**About this exercise:** Using the listing below, say how many lines have the string "просто" in them, giving the number alone.

**Entries supplied:**
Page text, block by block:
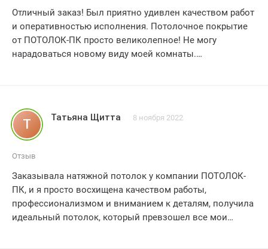
Отличный заказ! Был приятно удивлен качеством работ
и оперативностью исполнения. Потолочное покрытие
от ПОТОЛОК-ПК просто великолепное! Не могу
нарадоваться новому виду моей комнаты.
Безусловно,рекомендую всем,кто ценит качество и
хочет прекрасный потолок! Спасибо за отличную
работу! 5 звезд!
Т Татьяна Щитта 8 ноября 2022
Отзыв
Заказывала натяжной потолок у компании ПОТОЛОК-
ПК, и я просто восхищена качеством работы,
профессионализмом и вниманием к деталям, получила
идеальный потолок, который превзошел все мои
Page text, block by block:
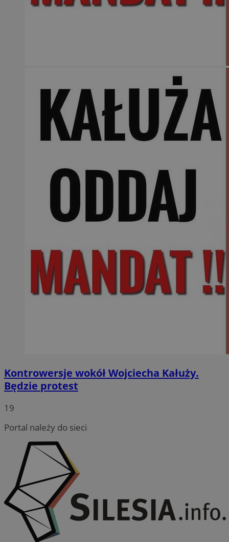
Kontrowersje wokół Wojciecha Kałuży.
Będzie protest
19
Portal należy do sieci
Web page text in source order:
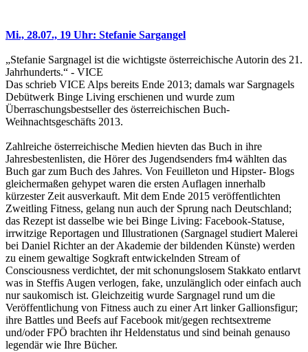
Mi., 28.07., 19 Uhr: Stefanie Sargangel
„Stefanie Sargnagel ist die wichtigste österreichische Autorin des 21.
Jahrhunderts.“ - VICE
Das schrieb VICE Alps bereits Ende 2013; damals war Sargnagels
Debütwerk Binge Living erschienen und wurde zum
Überraschungsbestseller des österreichischen Buch-
Weihnachtsgeschäfts 2013.
Zahlreiche österreichische Medien hievten das Buch in ihre
Jahresbestenlisten, die Hörer des Jugendsenders fm4 wählten das
Buch gar zum Buch des Jahres. Von Feuilleton und Hipster- Blogs
gleichermaßen gehypet waren die ersten Auflagen innerhalb
kürzester Zeit ausverkauft. Mit dem Ende 2015 veröffentlichten
Zweitling Fitness, gelang nun auch der Sprung nach Deutschland;
das Rezept ist dasselbe wie bei Binge Living: Facebook-Statuse,
irrwitzige Reportagen und Illustrationen (Sargnagel studiert Malerei
bei Daniel Richter an der Akademie der bildenden Künste) werden
zu einem gewaltige Sogkraft entwickelnden Stream of
Consciousness verdichtet, der mit schonungslosem Stakkato entlarvt
was in Steffis Augen verlogen, fake, unzulänglich oder einfach auch
nur saukomisch ist. Gleichzeitig wurde Sargnagel rund um die
Veröffentlichung von Fitness auch zu einer Art linker Gallionsfigur;
ihre Battles und Beefs auf Facebook mit/gegen rechtsextreme
und/oder FPÖ brachten ihr Heldenstatus und sind beinah genauso
legendär wie Ihre Bücher.
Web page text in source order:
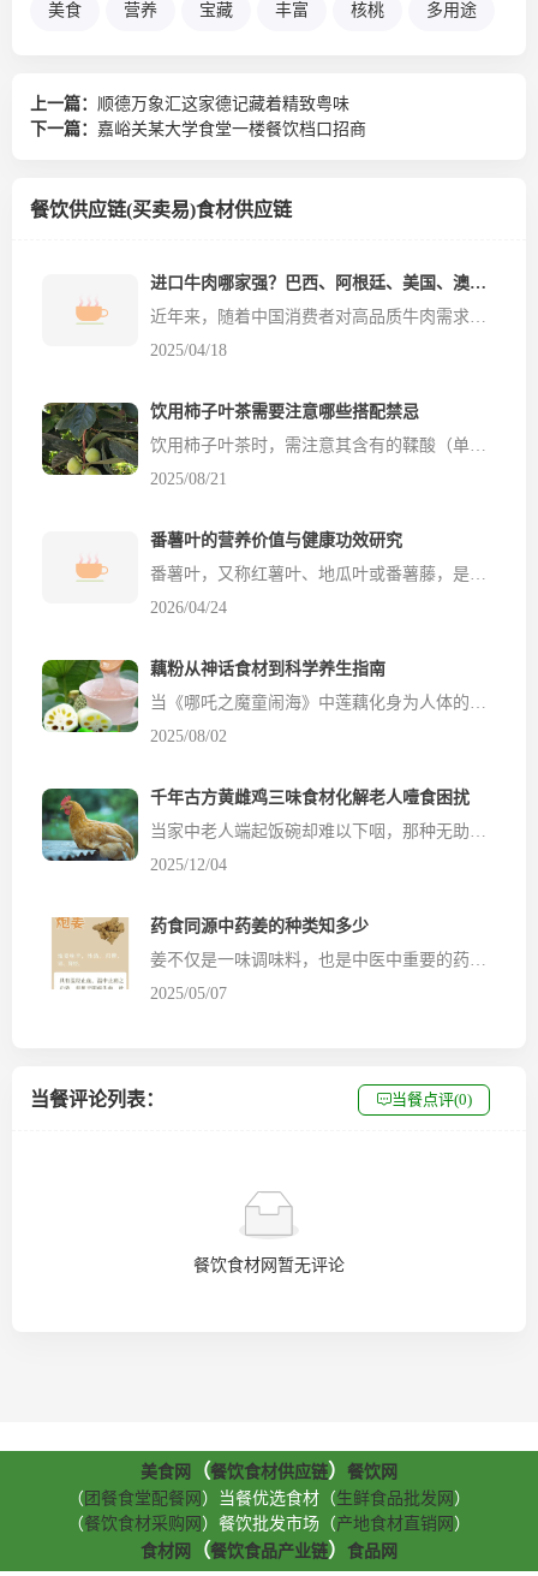
美食 营养 宝藏 丰富 核桃 多用途
上一篇： 顺德万象汇这家德记藏着精致粤味
下一篇： 嘉峪关某大学食堂一楼餐饮档口招商
餐饮供应链(买卖易)食材供应链
进口牛肉哪家强？巴西、阿根廷、美国、澳洲的美味与性价比对决
近年来，随着中国消费者对高品质牛肉需求的持续增长，进口牛肉在中国市场的表现备受关注。巴西、阿根廷、美国和澳大利亚作为全球主要的牛肉出口国，各具特色，满足了不同消费群体的需求。餐饮食材网将从牛肉的特点、生产方式入手，深入对比巴西、阿根廷、美国和澳洲牛肉，并结合数据分析它们在中国市场的进口和销售情况。 一、巴西牛肉：全球霸主的实惠之选 特点与生产方式 巴西是全球...
2025/04/18
饮用柿子叶茶需要注意哪些搭配禁忌
饮用柿子叶茶时，需注意其含有的鞣酸（单宁）、维生素 C 等成分可能与部分食物、药物发生相互作用，合理避开搭配禁忌能减少肠胃刺激或营养吸收干扰。以下是注意事项： 一、需避开的食物搭配 高蛋白食物（如牛奶、鸡蛋、瘦肉、豆类） 禁忌原因：柿子叶中的鞣酸会与蛋白质结合，形成不易消化的沉淀物，可能引起腹胀、消化不良，尤其肠胃敏感者更明显。 建议：饮用柿子叶茶后，与高蛋...
2025/08/21
番薯叶的营养价值与健康功效研究
番薯叶，又称红薯叶、地瓜叶或番薯藤，是旋花科植物番薯的嫩茎叶部分。作为传统上被忽视或仅用于动物饲料的食材，番薯叶近年来因其卓越的营养价值和多种健康功效而备受关注。亚洲蔬菜研究中心已将其列为高营养蔬菜品种，并誉为蔬菜皇后和长寿菜。本文将系统分析番薯叶的主要营养成分、健康功效、科学食用方法及适用人群，帮助读者全面了解这一宝藏食材。一、番薯叶的营养成分分析1. 基...
2026/04/24
藕粉从神话食材到科学养生指南
当《哪吒之魔童闹海》中莲藕化身为人体的神奇场景点燃大众好奇，我们决定用2000字深度解析这份传承千年的东方智慧。古籍《尔雅》称莲藕为芙蕖之根，今天我们将用科学解剖它的华丽变身！ 第一章 藕粉诞生记：传统匠艺与现代科技的碰撞 🧵 传统古法（18道工序的修行） 严选老藕：生长120天以上的塘藕，淀粉含量高达20%（《藕粉加工方法》刘学,2010） 石臼捶打：木...
2025/08/02
千年古方黄雌鸡三味食材化解老人噎食困扰
当家中老人端起饭碗却难以下咽，那种无助感令人揪心。千年前的《食治养老方》早已记载： 黄雌鸡馎饦，极除冷气噎 。这看似简单的食疗方，蕴藏着古人应对噎食难题的智慧结晶。 《食治养老方》中的智慧：黄雌鸡为何能治噎 食疗古方 功效解读：三味食材的协同作用 黄雌鸡在古籍中被视为温中补气的佳品，其性温味甘，特别适合老人虚寒体质。现代营养学发现，鸡肉富含易消化的优质蛋白，...
2025/12/04
药食同源中药姜的种类知多少
姜不仅是一味调味料，也是中医中重要的药材，姜最早药物记载于《神农本草经》，讲的是干姜“主胸满咳逆上气，温中，止血，出汗，逐风湿痹，肠澼下痢。生者尤良”。后世衍生出很多姜制成的中药，功效作用不大相同。 1️⃣生姜：健运脾阳 、解表散寒的能手 一般生姜是指鲜姜，鲜姜又叫紫姜，鲜姜水分多、纤维少，辛辣味淡薄，相对老姜（干姜）对脾胃刺激没那么...
2025/05/07
当餐评论列表： 当餐点评(0)
餐饮食材网暂无评论
美食网 （餐饮食材供应链）
餐饮网
（ 团餐食堂配餐网 ）当餐优选食材（生鲜食品批发网 ）
（餐饮食材采购网 ）餐饮批发市场（产地食材直销网 ）
食材网
（餐饮食品产业链） 食品网

**Expected output:** 2